Ballistic missile designed in France

The Super V2 was a planned intermediate-range ballistic missile designed in France in 1946–47. It was the creation of German engineers who had worked on the original V2 rocket. Four variants, with a range of up to 3600 km and capable of carrying warheads of up to 1000 kg, were envisaged. However, the French government declined to fund practical development and the programme was cancelled in 1948. The research done on the Super V-2 was repurposed to develop the Véronique sounding rocket, ultimately leading to the Ariane rocket family.

== Development ==
Between May and September 1946, France's Centre for the Study of Self-Propelled Missiles (CEPA) recruited around thirty German engineers who had previously worked on the rocket programmes of Nazi Germany at the Peenemünde Army Research Center. Like its counterparts in the United Kingdom, United States and Soviet Union, CEPA aimed to obtain and further develop the rocket technology devised by Germany during the Second World War.

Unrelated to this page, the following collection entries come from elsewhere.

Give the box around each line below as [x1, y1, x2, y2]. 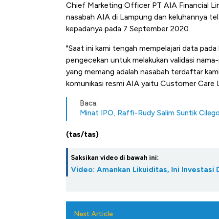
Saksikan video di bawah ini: [71, 154, 159, 162]
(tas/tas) [66, 130, 99, 139]
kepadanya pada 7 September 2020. [66, 24, 190, 34]
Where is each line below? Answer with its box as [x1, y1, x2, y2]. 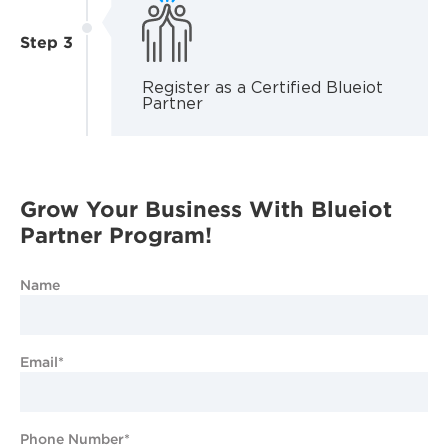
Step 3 [20, 32, 73, 51]
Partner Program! [20, 221, 212, 247]
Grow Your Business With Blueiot [20, 195, 392, 221]
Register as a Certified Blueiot [141, 80, 383, 96]
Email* [20, 353, 64, 370]
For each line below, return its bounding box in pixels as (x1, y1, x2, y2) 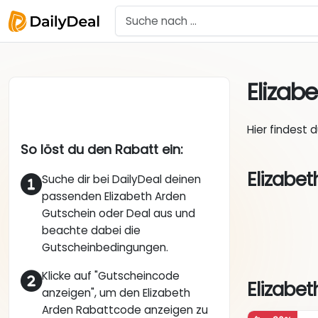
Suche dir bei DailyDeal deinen (42, 172, 201, 187)
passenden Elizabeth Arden (42, 189, 186, 204)
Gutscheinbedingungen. (42, 240, 168, 256)
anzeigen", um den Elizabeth (42, 285, 190, 301)
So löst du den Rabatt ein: (21, 141, 183, 159)
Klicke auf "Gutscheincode (42, 268, 180, 284)
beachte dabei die (42, 223, 141, 238)
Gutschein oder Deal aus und (42, 206, 195, 221)
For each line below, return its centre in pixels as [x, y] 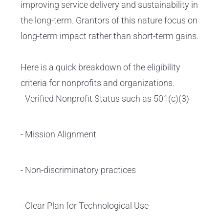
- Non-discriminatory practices [78, 170]
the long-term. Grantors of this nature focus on [109, 21]
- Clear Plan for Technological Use [85, 206]
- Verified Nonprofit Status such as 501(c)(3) [105, 99]
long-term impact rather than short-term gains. [109, 36]
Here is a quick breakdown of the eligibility [100, 67]
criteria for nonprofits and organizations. [98, 83]
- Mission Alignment [58, 134]
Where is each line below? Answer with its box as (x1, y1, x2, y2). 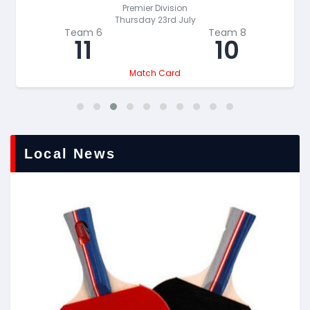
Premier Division (122, 1, 188, 14)
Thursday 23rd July (114, 13, 196, 26)
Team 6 (64, 25, 102, 39)
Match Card (129, 66, 181, 79)
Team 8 (208, 25, 246, 39)
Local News (24, 145, 116, 161)
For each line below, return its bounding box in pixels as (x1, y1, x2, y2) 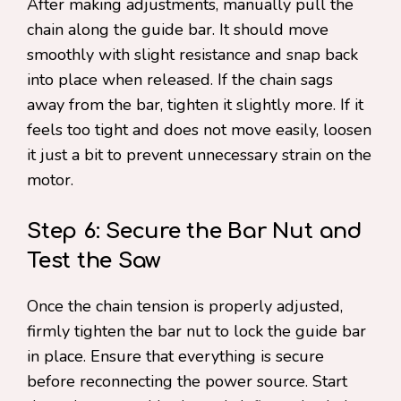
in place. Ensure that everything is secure (27, 346, 324, 367)
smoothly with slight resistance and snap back (27, 44, 358, 65)
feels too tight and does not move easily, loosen (27, 119, 371, 141)
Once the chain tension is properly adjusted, (27, 295, 343, 317)
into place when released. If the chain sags (27, 69, 333, 90)
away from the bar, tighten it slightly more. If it (27, 94, 363, 115)
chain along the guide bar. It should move (27, 19, 328, 40)
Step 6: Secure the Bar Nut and (27, 219, 363, 243)
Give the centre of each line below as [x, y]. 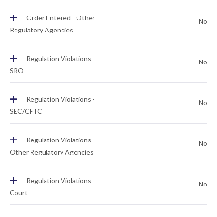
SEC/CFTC [26, 111]
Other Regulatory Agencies [52, 152]
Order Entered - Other [60, 18]
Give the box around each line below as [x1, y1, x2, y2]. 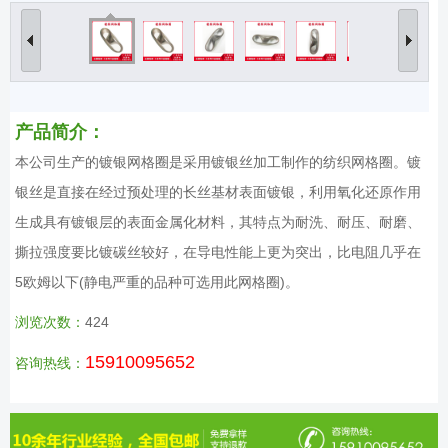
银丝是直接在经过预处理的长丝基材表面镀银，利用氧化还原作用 [15, 183, 421, 200]
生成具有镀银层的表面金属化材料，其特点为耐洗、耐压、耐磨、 [15, 213, 421, 230]
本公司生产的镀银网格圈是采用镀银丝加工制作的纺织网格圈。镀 [15, 153, 421, 170]
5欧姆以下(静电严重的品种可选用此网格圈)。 [15, 273, 299, 290]
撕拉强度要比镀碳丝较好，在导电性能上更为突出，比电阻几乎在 [15, 243, 421, 260]
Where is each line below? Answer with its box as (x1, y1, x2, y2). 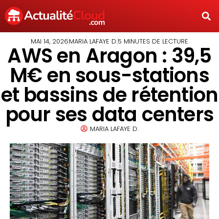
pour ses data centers (5, 100, 214, 128)
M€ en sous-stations (10, 61, 209, 89)
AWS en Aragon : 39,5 (7, 42, 212, 69)
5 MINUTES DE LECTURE (118, 36, 188, 46)
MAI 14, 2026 (31, 36, 68, 46)
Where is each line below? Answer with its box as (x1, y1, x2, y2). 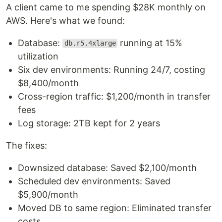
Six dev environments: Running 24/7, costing (18, 64, 205, 75)
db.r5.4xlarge (64, 39, 116, 48)
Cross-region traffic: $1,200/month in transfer (18, 91, 211, 102)
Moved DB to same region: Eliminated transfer (18, 202, 212, 213)
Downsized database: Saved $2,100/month (18, 162, 197, 173)
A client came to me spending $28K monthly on (6, 1, 206, 12)
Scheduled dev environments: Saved (18, 175, 170, 186)
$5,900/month (18, 189, 78, 200)
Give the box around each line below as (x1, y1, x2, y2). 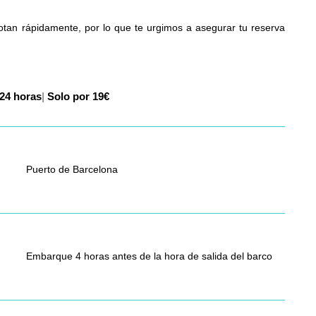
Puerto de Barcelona (25, 164, 118, 176)
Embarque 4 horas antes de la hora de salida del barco (25, 250, 272, 262)
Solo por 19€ (8, 90, 74, 103)

The engineers were settled in Vernon, halfway between Paris and Rouen. They devised a two-stage project, no. 4211, which envisaged assembling and flying V-2 missiles constructed with original parts. Around 75 percent of the parts needed to assemble thirty V-2 missiles were acquired from companies in France and the French occupation zone in Germany that had supplied the original German V-2 project. However, the French were unable to acquire the remaining 25 percent of the parts due to the refusal of the United States and Soviet Union to supply them. It was also found that it would take much longer than expected to build test facilities in France and French-ruled Algeria.

This forced a different approach. The work on project 4211 was redirected towards an existing parallel project, no. 4212, that had been started to create a "pure French" development of the Aggregat rocket family – of which the V-2 was a member – along the lines originally envisaged by the Peenemünde researchers during the war. A new and much more powerful engine would be developed for the V-2, powered by new fuels, to create an advanced long-range V-2-based rocket. The rocket would be the same size as the original V-2 but would be much stronger structurally and capable of generating up to 40 tons of thrust, with detachable booster rockets and aerodynamic surfaces to increase its range.

== Variants ==

Four versions of the Super V-2 were envisaged, each representing a progressive technological increase from its predecessor:

- R1 – a 1000 kg warhead and 1500 km range. Propelled by nitric acid and kerosene, pressure-fed to the engine by a gas generator.
- R2 – a 1000 kg warhead and 1400 km range, with a turbopump-fed engine fuelled by liquid oxygen and kerosene.
- R2S – a 1000 kg warhead and 1800 km range, or a 500 kg warhead over a 2250 km range. Propelled by nitric acid and kerosene fuel with a turbopump-fed engine. This would be the first French strategic ballistic missile to go into production, bringing together all the technological advances of the first two variants.
- R2M – a 1000 kg warhead with a 3600 km range, using a turbopump-fed engine fuelled by nitric acid and kerosene. This would essentially be a French version of the A9/A10 "Amerika Rakete" envisaged by von Braun, capable of striking targets as far away as Russia; its greatly increased range relied on using a detachable booster rocket and aerodynamic lift surfaces that would enable the rocket to reach a high altitude and then glide to its target.

== Outcome ==

Although much work was done on the theoretical design of the Super V2 and its fuel handling systems, the French government expressed little interest in funding practical development. The project was cancelled in 1948 and the development work was refocused towards the much smaller Véronique rocket. This ultimately led to the development of the Diamant rockets in the 1960s and the Ariane rockets from the 1970s onwards.